I did not see the 2001 movie of the same title that has been adapted to the stage of the Walter Kerr Theatre by Craig Lucas (book) and score by Daniel Messe (rambling unmemorable background music) and Nathan Tysen/Daniel Messe (simplistic lyrics). No comparisons here.
This whole seemingly well-intentioned but misbegotten one act project has been directed by Pam MacKinnon of Who’s Afraid of Virginia Woolf? fame with musical staging that amounts to stylized movements by Sam Pinkleton.
How did this overblown bland children’s show get to Broadway? Phillipa Soo of the lovely voice and her co-star Adam Chanler-Berat of the quirky charm are the obvious answer. Both are excellent but they do not actually start up a relationship until the end of the show. And so AMELIE doesn’t catch the gold ring but meanders along in short vignettes with various narrators to urge the absence of a plot along slowly and unsurely.
Is it a fantasy? Is it a metaphor? Perhaps a bit of everything that never ignites our imaginations.
This supposedly takes place in Paris. Could have fooled me. There is nothing French about this working-too-hard to be charming show except a menu. Not even a “Bonjour.”
Amelie starts off as a young girl played by a shrill Savvy Crawford belying her name. Her parents are so concerned about her racing weak heart that they home school her. Her only friend is a goldfish she names Fluffy – Paul Whitty) that is quickly set adrift in the sea – as is the audience.
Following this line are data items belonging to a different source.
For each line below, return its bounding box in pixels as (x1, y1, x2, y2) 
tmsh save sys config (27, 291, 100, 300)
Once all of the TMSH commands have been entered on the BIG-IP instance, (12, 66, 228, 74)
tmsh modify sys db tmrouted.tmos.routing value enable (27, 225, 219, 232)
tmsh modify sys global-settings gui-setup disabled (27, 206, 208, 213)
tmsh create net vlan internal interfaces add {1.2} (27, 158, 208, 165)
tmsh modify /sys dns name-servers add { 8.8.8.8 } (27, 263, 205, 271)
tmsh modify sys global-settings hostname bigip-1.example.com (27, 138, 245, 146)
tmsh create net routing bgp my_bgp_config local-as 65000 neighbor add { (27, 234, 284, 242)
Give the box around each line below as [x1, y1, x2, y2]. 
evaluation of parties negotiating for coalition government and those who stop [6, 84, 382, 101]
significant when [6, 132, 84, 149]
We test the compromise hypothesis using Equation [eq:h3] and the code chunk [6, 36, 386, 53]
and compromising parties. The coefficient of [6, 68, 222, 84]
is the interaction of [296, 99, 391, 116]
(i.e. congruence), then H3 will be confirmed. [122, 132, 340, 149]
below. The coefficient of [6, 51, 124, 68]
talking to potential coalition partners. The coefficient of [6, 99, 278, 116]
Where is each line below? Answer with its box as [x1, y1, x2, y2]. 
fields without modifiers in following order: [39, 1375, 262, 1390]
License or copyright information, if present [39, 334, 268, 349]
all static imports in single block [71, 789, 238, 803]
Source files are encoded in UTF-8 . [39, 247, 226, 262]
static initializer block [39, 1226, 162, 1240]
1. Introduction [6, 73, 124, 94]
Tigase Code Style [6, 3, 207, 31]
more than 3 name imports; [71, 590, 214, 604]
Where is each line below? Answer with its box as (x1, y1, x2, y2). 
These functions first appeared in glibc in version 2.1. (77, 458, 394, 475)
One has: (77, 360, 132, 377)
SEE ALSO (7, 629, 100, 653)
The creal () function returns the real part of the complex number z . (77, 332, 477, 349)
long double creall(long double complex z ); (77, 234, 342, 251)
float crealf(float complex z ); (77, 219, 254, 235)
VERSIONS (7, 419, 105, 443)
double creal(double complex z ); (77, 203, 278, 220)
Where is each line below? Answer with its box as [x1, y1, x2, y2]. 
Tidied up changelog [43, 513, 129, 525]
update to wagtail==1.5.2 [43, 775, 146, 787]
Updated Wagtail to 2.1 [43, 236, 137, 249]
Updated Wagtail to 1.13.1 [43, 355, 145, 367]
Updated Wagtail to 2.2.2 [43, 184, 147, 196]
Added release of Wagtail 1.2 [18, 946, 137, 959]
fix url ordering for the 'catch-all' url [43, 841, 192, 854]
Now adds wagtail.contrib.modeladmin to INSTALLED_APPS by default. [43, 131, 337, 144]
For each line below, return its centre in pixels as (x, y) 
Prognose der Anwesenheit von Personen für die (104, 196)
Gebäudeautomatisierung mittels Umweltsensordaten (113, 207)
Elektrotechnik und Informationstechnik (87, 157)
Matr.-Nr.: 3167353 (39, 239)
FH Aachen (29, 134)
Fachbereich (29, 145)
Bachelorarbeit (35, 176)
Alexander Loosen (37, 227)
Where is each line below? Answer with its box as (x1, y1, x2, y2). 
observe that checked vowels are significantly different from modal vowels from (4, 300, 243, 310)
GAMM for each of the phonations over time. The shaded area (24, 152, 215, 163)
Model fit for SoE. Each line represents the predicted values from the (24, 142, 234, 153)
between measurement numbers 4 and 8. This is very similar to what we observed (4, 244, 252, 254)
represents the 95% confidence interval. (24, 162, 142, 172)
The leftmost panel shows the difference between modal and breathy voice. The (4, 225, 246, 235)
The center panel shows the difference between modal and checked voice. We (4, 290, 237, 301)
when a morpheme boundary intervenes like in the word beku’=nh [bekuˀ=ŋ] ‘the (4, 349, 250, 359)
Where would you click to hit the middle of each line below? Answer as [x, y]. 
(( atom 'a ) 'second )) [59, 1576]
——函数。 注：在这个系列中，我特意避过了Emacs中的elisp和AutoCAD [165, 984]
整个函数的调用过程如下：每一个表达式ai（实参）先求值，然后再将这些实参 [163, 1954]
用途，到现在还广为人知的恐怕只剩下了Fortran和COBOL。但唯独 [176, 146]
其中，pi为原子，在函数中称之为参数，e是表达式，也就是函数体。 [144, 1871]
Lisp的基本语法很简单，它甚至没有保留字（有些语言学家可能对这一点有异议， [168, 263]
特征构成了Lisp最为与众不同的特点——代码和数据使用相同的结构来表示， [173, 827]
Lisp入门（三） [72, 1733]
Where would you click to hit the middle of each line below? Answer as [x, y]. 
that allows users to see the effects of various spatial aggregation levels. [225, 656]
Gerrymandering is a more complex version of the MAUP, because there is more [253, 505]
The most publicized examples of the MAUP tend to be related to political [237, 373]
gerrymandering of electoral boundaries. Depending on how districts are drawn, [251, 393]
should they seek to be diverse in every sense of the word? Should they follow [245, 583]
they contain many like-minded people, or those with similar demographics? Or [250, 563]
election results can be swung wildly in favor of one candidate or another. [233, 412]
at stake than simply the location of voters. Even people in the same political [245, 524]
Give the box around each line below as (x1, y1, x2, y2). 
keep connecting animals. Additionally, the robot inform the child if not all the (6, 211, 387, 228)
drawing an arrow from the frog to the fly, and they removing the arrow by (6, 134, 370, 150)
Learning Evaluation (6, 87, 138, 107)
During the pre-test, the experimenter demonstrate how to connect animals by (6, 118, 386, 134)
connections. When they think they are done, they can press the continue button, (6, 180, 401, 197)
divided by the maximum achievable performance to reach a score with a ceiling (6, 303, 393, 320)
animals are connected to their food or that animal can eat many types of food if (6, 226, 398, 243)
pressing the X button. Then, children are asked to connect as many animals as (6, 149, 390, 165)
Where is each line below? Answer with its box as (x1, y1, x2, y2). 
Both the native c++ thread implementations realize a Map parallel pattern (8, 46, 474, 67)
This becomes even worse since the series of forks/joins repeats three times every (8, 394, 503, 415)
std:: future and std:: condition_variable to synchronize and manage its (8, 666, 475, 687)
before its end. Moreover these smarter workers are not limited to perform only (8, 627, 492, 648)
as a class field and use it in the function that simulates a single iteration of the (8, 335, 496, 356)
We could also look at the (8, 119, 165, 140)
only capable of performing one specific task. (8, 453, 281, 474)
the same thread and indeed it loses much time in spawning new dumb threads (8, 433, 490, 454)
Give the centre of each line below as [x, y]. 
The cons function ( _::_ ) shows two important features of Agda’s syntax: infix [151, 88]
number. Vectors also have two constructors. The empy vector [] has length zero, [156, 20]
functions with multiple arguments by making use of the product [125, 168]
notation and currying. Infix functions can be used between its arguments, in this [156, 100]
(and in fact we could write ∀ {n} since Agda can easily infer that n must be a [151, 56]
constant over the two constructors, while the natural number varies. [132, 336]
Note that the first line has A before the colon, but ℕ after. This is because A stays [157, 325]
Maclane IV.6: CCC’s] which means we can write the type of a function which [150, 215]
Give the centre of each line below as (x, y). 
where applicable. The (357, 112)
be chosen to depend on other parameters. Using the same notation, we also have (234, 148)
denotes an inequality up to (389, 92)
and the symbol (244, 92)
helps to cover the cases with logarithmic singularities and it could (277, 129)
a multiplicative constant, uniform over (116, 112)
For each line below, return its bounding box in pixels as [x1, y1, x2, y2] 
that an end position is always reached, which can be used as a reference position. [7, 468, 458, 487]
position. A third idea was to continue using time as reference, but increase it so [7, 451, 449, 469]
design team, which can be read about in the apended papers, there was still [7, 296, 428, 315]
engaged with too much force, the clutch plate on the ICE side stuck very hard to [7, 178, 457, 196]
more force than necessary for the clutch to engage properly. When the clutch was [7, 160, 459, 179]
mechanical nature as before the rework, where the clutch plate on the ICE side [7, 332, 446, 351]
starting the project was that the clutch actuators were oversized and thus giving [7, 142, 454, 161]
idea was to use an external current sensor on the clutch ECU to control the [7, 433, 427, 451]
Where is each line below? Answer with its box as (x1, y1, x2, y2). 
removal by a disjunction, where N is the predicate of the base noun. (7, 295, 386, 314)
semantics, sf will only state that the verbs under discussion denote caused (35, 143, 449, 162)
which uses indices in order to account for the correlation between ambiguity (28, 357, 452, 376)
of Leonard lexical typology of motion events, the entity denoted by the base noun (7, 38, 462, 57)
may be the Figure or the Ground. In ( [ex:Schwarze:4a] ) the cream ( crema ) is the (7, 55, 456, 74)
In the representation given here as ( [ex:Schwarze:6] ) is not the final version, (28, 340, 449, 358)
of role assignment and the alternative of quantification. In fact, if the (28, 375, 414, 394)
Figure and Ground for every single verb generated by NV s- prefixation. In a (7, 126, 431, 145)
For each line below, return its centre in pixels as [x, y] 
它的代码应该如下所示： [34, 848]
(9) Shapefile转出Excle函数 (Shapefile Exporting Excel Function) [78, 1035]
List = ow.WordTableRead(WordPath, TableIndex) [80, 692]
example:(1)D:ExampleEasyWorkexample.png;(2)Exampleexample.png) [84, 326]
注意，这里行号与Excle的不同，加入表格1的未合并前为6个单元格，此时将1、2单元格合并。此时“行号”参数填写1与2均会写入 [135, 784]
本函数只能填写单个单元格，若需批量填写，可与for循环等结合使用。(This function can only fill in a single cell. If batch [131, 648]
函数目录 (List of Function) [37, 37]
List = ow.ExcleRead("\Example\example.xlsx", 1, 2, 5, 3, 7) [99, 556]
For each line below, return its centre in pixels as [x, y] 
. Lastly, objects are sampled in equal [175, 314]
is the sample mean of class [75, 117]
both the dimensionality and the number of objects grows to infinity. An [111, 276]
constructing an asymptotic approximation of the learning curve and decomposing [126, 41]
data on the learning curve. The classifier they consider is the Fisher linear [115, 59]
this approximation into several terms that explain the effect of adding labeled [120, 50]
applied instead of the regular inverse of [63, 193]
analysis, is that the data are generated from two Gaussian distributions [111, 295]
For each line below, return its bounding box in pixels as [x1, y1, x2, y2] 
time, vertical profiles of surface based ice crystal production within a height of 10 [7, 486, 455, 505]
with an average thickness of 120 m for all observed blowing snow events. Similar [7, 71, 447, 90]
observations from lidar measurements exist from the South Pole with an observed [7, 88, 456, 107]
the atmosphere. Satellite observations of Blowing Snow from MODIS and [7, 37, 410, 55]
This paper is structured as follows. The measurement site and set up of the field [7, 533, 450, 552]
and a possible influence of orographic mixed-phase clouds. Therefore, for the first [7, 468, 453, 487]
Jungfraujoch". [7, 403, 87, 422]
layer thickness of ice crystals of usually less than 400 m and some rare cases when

Amelie escapes to Paris to work in a café. Friendless again. Her mother is killed by a tourist represented here by a Thanksgiving Day Parade like balloon who jumps off of Notre Dame. Her dad then creates a Gnome Memorial (David Andino) to his wife. Still thinking of going?
Princess Diana is killed in a car crash giving new meaning to Amelie’s life. She will help others. Anonymously. She’s still friendless except for a neighbor (Tony Sheldon) who has been painting a reproduction Renoir for a very long time – longer than the 1 hour fifty minutes it takes to slog through this unmusical musical.
The all types, all shapes and sizes ensemble portray the other characters. Not much is developed or develops. Until Amelie meets Nino (Adam Chanler-Berat) – who collects discarded photos from one of those photos booths of the past still found in Paris.
He works in a porn shop PEEP-O-RAMA and he wants to connect with Amelie but she has deep rooted fears of connecting with anyone. Fears going back to her mom teaching her a Zeno’s Paradox – two objects can never meet. Could this be the first Freudian unmusical?
I was fearful that’s Amelie’s weak heart would be her undoing as she scampers up and about and across David Zinn lackluster set where armoires stacked high remind one of Disney – we half expect them to come to life and enliven the proceedings.
Bonne chance! Please keep in mind that no good deed goes unpunished.